(Items listed in a dataset)
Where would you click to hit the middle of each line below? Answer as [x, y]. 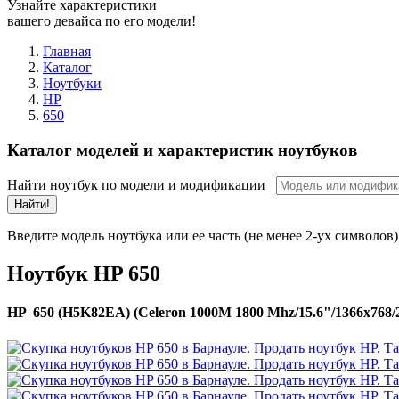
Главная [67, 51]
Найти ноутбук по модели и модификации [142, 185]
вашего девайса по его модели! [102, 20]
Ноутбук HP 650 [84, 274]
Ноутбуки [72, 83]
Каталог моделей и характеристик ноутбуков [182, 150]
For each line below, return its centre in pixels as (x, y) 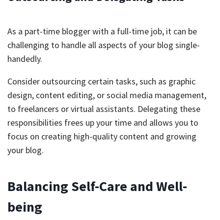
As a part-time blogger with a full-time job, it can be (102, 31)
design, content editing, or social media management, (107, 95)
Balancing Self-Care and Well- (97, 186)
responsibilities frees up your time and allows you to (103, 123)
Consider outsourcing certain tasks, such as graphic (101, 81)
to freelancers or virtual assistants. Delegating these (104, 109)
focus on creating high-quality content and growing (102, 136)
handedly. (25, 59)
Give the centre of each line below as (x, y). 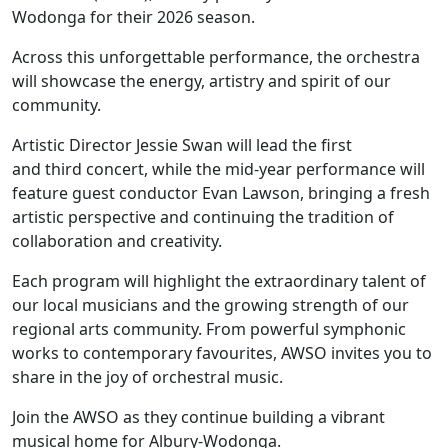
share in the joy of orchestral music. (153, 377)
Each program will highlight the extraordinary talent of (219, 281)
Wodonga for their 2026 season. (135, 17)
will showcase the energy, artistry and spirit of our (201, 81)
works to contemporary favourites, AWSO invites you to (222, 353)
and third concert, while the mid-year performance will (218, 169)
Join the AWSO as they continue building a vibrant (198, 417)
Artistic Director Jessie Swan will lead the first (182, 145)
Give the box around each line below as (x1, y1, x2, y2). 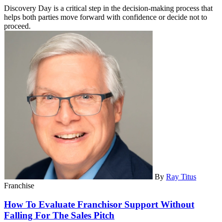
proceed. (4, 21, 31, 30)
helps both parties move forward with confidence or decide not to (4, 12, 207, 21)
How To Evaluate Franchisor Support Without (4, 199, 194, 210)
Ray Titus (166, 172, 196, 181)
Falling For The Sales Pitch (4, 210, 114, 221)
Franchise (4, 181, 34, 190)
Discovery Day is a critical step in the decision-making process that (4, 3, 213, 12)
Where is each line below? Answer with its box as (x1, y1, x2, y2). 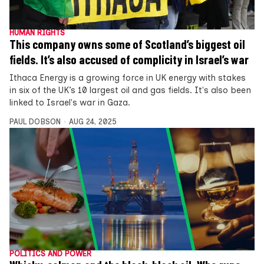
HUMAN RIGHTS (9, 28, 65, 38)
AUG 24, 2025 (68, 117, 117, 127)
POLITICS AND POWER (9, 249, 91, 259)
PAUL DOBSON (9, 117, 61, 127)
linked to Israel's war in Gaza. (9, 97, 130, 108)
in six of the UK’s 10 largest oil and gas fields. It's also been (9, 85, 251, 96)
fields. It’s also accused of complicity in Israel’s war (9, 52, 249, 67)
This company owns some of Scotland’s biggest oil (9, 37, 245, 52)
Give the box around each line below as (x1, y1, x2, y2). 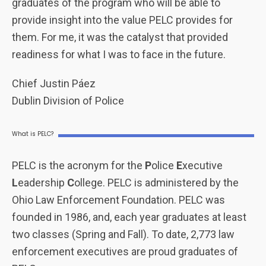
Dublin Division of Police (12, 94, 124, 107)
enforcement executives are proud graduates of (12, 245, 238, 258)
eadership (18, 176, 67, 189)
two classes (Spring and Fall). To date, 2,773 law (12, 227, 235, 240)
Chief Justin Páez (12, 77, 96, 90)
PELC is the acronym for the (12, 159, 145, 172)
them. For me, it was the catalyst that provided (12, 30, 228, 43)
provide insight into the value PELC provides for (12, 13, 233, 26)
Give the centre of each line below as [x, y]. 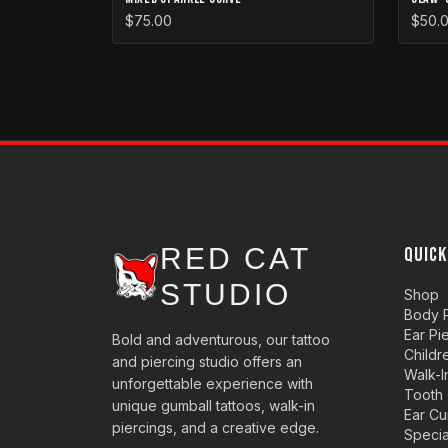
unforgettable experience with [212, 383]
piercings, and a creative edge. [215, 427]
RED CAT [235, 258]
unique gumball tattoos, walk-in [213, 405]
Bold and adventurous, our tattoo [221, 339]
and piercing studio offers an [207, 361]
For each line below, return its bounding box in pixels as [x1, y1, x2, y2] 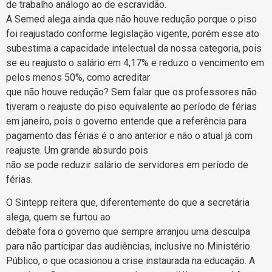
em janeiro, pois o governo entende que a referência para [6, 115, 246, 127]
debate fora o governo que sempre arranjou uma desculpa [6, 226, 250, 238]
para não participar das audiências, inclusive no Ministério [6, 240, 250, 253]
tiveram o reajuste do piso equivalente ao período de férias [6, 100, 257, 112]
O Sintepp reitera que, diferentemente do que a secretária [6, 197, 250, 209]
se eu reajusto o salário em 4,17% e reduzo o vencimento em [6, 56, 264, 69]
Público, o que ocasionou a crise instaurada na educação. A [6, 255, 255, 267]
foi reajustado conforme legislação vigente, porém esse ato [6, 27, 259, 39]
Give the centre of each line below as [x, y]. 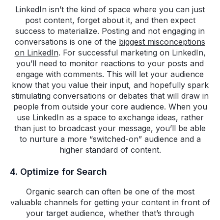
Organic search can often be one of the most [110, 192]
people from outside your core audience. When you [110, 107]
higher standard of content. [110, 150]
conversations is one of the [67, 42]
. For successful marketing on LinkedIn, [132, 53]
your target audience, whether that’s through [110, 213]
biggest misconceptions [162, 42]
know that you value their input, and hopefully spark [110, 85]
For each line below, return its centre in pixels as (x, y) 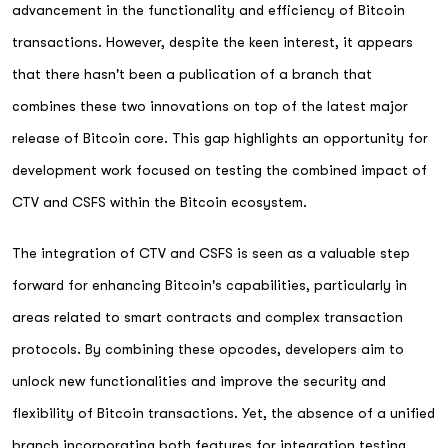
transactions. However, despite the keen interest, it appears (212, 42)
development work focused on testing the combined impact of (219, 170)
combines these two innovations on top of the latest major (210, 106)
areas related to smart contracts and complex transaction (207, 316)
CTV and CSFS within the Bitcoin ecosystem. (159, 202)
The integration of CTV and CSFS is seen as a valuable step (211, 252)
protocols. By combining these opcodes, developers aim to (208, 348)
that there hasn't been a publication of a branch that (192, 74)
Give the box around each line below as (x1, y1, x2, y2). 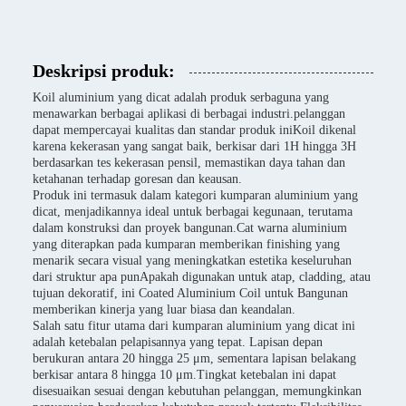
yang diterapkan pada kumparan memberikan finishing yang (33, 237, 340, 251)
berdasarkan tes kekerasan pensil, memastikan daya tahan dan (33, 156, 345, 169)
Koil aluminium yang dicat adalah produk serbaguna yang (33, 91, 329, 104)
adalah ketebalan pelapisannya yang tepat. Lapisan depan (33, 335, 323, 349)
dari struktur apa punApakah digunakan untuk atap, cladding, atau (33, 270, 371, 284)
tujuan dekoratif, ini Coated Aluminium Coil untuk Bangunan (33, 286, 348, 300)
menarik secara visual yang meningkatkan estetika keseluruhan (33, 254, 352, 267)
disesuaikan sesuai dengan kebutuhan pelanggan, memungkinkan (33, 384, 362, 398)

* * *

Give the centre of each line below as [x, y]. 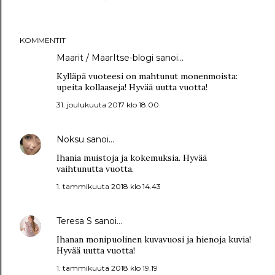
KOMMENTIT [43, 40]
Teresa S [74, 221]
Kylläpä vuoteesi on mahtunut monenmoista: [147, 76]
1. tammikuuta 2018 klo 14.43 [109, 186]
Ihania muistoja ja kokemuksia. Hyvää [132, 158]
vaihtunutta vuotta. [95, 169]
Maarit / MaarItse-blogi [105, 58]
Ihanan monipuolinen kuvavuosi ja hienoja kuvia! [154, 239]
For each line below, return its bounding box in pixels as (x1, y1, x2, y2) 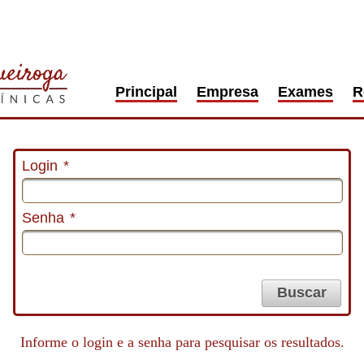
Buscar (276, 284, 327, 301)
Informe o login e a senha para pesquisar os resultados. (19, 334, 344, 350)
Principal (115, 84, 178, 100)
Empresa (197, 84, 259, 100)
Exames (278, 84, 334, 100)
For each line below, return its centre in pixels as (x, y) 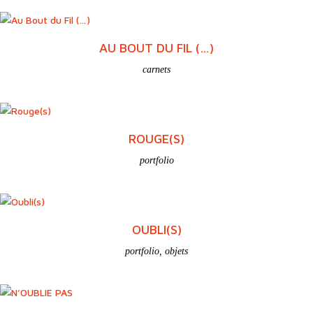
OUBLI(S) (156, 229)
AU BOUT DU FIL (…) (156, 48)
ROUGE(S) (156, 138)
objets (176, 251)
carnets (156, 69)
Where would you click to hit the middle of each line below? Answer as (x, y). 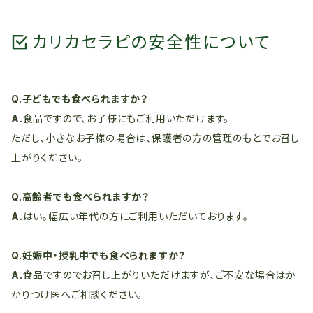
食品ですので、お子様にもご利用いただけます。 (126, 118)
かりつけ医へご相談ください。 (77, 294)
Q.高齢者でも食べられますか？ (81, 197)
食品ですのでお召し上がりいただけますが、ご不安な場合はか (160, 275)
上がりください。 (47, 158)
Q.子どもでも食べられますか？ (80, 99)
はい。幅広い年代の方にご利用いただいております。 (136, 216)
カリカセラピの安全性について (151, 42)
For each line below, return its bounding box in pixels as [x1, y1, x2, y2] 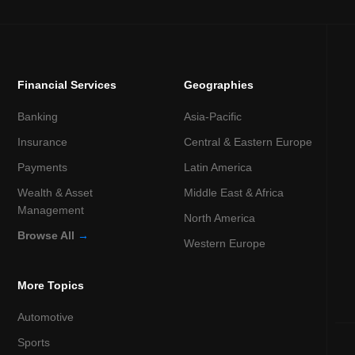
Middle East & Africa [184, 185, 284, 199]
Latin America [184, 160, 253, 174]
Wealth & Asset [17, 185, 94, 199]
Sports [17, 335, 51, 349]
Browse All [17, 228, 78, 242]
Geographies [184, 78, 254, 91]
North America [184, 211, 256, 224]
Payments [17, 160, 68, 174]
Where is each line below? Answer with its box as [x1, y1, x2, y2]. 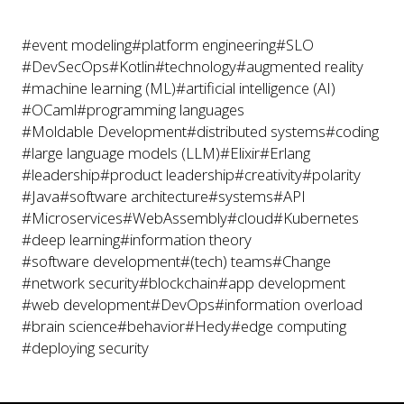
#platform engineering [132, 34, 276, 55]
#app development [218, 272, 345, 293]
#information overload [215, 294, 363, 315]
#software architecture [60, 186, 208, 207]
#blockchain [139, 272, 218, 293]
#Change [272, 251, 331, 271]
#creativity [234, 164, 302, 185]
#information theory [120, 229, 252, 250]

* * *

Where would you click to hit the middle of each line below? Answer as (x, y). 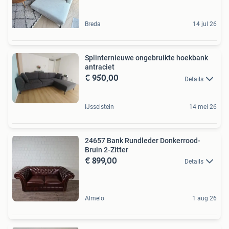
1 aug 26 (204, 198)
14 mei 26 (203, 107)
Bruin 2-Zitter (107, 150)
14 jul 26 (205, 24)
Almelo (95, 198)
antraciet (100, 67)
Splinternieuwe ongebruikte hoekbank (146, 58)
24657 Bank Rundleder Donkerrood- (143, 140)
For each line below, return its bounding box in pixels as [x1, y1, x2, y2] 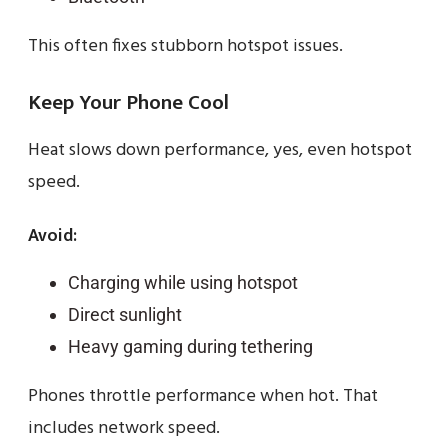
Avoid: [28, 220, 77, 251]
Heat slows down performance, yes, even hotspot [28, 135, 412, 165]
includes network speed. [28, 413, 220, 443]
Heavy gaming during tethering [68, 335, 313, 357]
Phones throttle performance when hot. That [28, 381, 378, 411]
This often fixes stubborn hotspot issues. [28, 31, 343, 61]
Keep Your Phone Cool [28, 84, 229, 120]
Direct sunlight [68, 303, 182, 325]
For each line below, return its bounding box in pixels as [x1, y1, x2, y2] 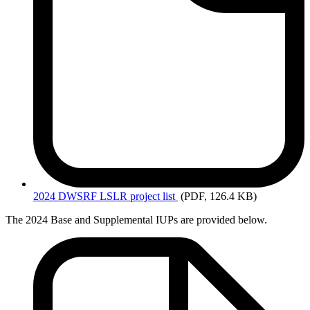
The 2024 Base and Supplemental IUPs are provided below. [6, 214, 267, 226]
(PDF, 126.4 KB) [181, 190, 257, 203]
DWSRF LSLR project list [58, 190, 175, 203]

■ Exercise goal:
Output exactly, and only, the lines of the entries above from the one with "and third concert, while" up to and including the one with "helps both parties"; pictures are to be left out.

■ Completed task:
and third concert, while the mid-year performance will (218, 169)
Join the AWSO as they continue building a vibrant (198, 417)
Artistic Director Jessie Swan will lead the first (182, 145)
Give the box around each line below as (x1, y1, x2, y2). 
proceed. (4, 21, 31, 30)
helps both parties move forward with confidence or decide not to (4, 12, 207, 21)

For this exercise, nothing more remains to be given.